Problem statement: State the number of lines in the material below that hold "plumbing", and add nothing to it.
┄┄┄┄┄┄┄┄┄┄┄┄┄┄┄┄┄┄┄┄
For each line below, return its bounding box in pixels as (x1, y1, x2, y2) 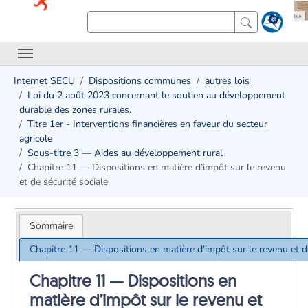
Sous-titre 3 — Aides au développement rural (27, 146, 223, 159)
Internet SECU (14, 74, 75, 87)
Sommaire (29, 219, 73, 232)
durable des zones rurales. (19, 103, 131, 116)
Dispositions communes (89, 74, 191, 87)
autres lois (205, 74, 250, 87)
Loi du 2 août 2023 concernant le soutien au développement (27, 89, 285, 102)
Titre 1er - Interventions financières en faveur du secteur (27, 118, 267, 131)
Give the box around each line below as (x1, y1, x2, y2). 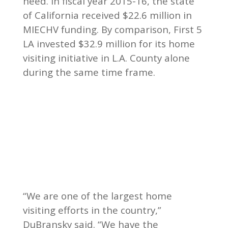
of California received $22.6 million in (22, 8, 192, 21)
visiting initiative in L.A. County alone (22, 51, 190, 64)
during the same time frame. (22, 65, 155, 78)
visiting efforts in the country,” (22, 203, 161, 216)
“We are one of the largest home (22, 189, 172, 202)
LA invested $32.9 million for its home (22, 37, 195, 50)
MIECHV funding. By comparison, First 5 (22, 22, 202, 36)
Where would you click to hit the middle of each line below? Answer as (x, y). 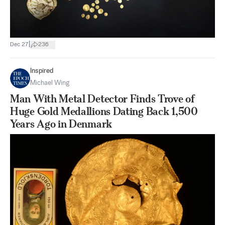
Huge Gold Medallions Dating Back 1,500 (104, 111)
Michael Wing (50, 83)
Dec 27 (19, 44)
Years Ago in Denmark (61, 124)
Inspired (42, 71)
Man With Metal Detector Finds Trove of (102, 99)
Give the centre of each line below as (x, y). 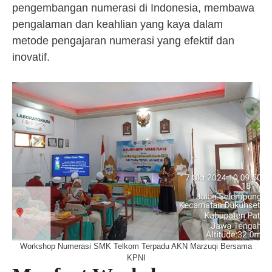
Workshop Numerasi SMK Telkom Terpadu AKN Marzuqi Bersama (136, 246)
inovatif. (31, 57)
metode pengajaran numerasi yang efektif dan (123, 41)
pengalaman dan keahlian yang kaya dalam (117, 24)
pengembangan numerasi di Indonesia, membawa (133, 8)
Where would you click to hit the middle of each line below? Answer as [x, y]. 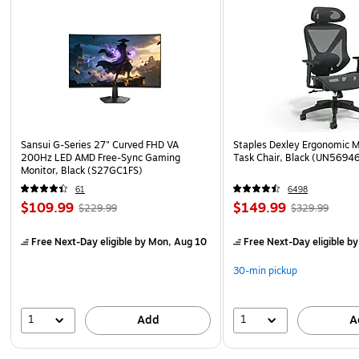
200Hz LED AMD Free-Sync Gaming [101, 157]
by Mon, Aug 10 [169, 242]
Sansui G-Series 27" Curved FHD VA [100, 145]
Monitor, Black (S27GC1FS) [82, 170]
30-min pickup [266, 270]
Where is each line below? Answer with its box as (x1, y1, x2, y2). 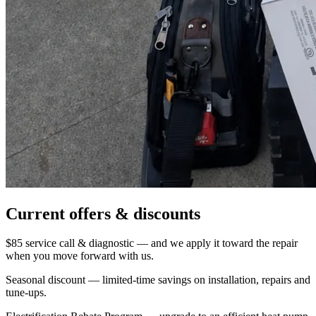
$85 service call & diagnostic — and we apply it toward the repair (6, 237, 298, 250)
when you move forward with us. (6, 250, 154, 262)
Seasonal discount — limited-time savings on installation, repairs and (6, 274, 310, 286)
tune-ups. (6, 286, 47, 299)
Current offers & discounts (6, 204, 200, 223)
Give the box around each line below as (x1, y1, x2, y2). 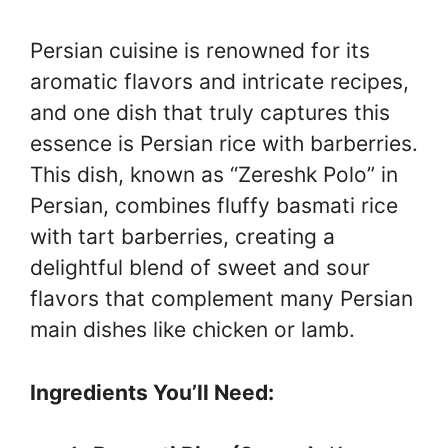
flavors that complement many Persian (30, 286, 413, 311)
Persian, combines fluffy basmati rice (30, 193, 398, 218)
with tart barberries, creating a (30, 224, 335, 249)
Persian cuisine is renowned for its (30, 38, 370, 63)
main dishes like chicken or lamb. (30, 317, 355, 342)
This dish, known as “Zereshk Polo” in (30, 162, 398, 187)
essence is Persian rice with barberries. (30, 131, 418, 156)
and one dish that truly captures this (30, 100, 390, 125)
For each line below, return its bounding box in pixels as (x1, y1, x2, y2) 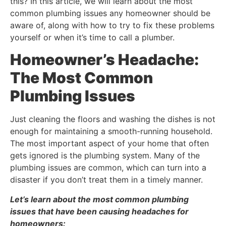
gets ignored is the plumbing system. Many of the (10, 150, 200, 161)
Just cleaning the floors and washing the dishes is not (10, 114, 215, 125)
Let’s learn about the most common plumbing (10, 194, 189, 204)
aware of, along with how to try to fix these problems (10, 20, 214, 30)
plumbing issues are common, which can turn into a (10, 162, 206, 173)
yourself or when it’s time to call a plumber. (10, 32, 175, 42)
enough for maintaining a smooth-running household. (10, 126, 212, 137)
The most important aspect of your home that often (10, 138, 209, 149)
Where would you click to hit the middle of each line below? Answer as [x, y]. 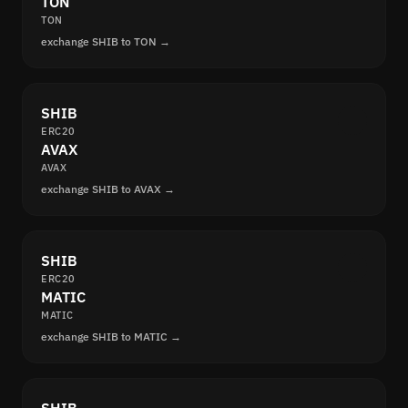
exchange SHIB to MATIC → [111, 337]
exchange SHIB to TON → [106, 42]
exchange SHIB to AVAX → [108, 189]
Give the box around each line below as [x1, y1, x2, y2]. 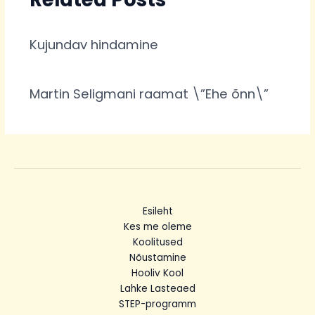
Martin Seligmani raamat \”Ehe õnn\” [29, 85, 269, 103]
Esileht [142, 205, 173, 219]
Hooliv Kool [131, 266, 184, 281]
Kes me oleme [123, 220, 192, 234]
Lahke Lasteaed [120, 282, 195, 296]
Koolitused [132, 236, 183, 250]
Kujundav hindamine [29, 36, 158, 54]
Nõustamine [129, 251, 186, 265]
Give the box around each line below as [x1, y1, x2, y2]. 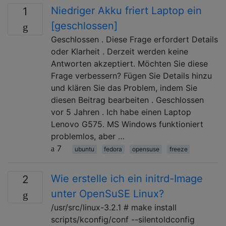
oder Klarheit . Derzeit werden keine [51, 46, 188, 56]
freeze [169, 145, 188, 153]
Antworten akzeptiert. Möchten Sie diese [51, 58, 208, 69]
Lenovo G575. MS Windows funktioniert [51, 119, 203, 129]
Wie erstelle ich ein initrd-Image [51, 172, 203, 185]
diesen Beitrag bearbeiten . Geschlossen [51, 94, 204, 105]
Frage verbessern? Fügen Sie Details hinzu [51, 70, 212, 81]
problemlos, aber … [51, 131, 125, 141]
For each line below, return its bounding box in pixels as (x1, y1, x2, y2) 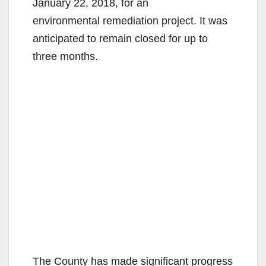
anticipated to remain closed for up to (33, 32, 208, 45)
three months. (33, 50, 98, 62)
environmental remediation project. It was (33, 14, 227, 27)
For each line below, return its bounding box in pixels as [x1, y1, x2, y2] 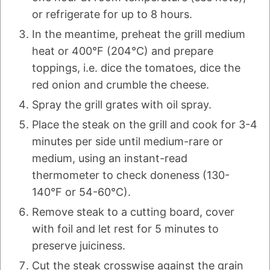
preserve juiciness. [32, 239, 125, 253]
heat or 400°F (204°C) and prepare [32, 45, 213, 58]
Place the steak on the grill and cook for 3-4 [32, 118, 257, 131]
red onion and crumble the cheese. [32, 78, 209, 92]
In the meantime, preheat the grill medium [32, 28, 245, 41]
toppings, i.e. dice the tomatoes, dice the [32, 61, 240, 75]
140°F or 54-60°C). [32, 186, 131, 199]
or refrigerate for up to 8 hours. [32, 8, 192, 21]
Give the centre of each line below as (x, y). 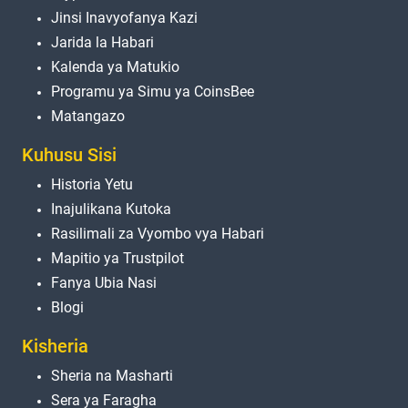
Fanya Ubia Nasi (104, 283)
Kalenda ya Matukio (115, 67)
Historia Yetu (92, 185)
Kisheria (55, 347)
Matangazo (88, 117)
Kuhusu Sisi (69, 155)
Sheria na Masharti (112, 376)
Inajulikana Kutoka (111, 209)
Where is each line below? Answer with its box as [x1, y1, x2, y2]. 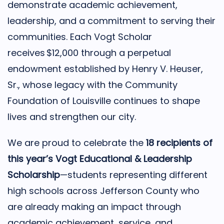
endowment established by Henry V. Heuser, [7, 62, 203, 75]
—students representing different [60, 168, 207, 181]
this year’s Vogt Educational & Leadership [7, 152, 192, 165]
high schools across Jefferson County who [7, 184, 199, 197]
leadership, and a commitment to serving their [7, 14, 215, 27]
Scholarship [7, 168, 60, 181]
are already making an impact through [7, 200, 181, 213]
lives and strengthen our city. [7, 110, 136, 123]
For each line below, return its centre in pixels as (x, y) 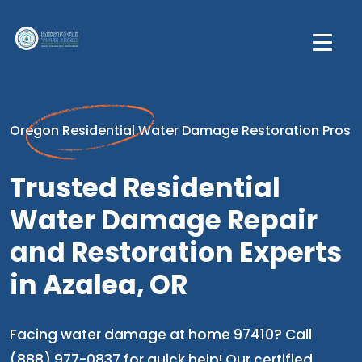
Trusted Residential (145, 188)
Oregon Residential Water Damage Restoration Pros (180, 130)
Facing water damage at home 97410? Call (161, 335)
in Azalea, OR (99, 285)
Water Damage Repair (164, 220)
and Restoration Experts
┄┄┄┄┄┄┄┄┄┄┄┄┄┄┄┄┄┄┄┄
Solution for this problem: 3